However, Armando Galarraga showed the capacity to carry the front end of a rotation while his mates were getting things sorted out last year. The 27-year-old raised eyebrows with a 1.19 WHIP and 3.73 ERA in his first full year as a starter.

The remainder doesn't glitter, but Jackson was once a sought-after prospect and is only 25. He could blossom at any time. The fifth starter will just have to keep it under five and hope the offense has a good day until the prospects get the nod.

Out in the bullpen, it's seems like the same story for years—just you wait for Joel Zumaya and Fernando Rodney to mature into their talent. Well, Zumaya's still only 24, but he's shown much more growth in the trainer's room than on the field. His K per inning ration is nice...and useless if he can't stay on the hill.

Rodney showed a bit more consistency and actually managed to hold the closer's role for a while in '08, but he's 32 on the 18th, so his days of maturing should be over.

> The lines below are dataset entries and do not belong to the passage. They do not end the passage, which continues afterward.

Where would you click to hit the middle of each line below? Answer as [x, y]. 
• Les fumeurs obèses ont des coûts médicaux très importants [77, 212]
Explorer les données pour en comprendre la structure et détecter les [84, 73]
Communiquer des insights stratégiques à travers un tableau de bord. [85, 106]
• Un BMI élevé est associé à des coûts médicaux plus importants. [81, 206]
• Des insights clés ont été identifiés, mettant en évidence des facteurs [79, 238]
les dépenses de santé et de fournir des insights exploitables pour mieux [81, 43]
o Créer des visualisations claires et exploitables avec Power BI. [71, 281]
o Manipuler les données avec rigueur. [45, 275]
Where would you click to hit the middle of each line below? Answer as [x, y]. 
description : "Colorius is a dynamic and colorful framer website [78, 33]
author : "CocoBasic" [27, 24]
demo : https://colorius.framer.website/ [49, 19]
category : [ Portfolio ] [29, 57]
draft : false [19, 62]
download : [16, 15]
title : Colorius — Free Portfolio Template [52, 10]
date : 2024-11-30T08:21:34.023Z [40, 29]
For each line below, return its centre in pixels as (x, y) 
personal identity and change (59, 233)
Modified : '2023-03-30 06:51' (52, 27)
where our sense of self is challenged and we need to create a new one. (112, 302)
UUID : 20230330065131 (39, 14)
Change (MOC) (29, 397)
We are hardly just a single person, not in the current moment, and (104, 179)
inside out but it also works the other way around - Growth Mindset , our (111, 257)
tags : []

Brandon Lyon is everyone's favorite stop-gap closer. I said it last year and I'll say it again this year—it's only a matter of time before he loses the job. He simply doesn't have enough stuff to last 162 games as a closer. The minuscule margin for error will get to him just as it has every other time.

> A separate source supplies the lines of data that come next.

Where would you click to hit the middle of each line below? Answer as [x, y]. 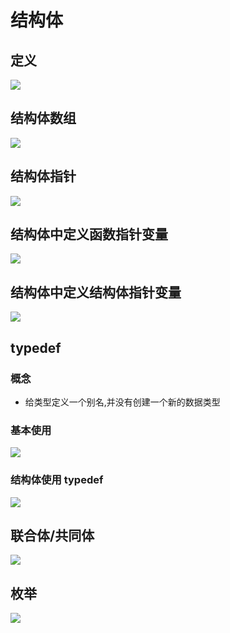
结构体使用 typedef [57, 480]
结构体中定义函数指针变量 [89, 234]
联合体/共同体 [52, 535]
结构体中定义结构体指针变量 [96, 292]
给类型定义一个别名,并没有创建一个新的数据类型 [122, 402]
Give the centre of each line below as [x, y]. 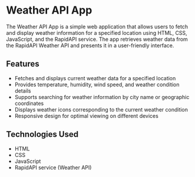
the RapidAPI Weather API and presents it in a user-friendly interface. [90, 45]
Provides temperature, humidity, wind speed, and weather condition [97, 84]
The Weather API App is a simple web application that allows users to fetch [97, 27]
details [23, 91]
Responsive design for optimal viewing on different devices [87, 116]
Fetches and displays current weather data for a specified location [95, 78]
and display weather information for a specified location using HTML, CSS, [97, 32]
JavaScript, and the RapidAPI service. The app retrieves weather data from [97, 39]

Aside from those three guys, the 'pen is underwhelming, and that's a problem because neither Lyon, Zumaya, nor Rodney is left-handed. That means Bobby Seay and Clay Rapada (or maybe Robertson/Willis) are Detroit's top options for a tough lefty at the plate.

And that's a problem when your division includes the likes of Joe Mauer, Justin Morneau, Jim Thome, Grady Sizemore, and the possibility of Alex Gordon.

Like the other teams in the American League Central, the Detroit Tigers have a solid nucleus of talent in all three facets. The offense and starting pitching has proven commodities upon which it can rely and the bullpen has serious upside.

Unfortunately, there isn't a whole lot surrounding those nuclei, and the most susceptible to injury/decline (the offense) are paper thin.

No depth on offense and an unproven bullpen doesn't sound like recipe for success, but stranger things have happened. If it works out for the Detroit Tigers, they could win the division, and that makes them just as dangerous as the rest of clubs.

But Detroit's odds look longer than the rest from where I sit.

It's virtually impossible to resist the injury bug for an entire baseball season, and that's very bad news for a club whose success is predicated upon health.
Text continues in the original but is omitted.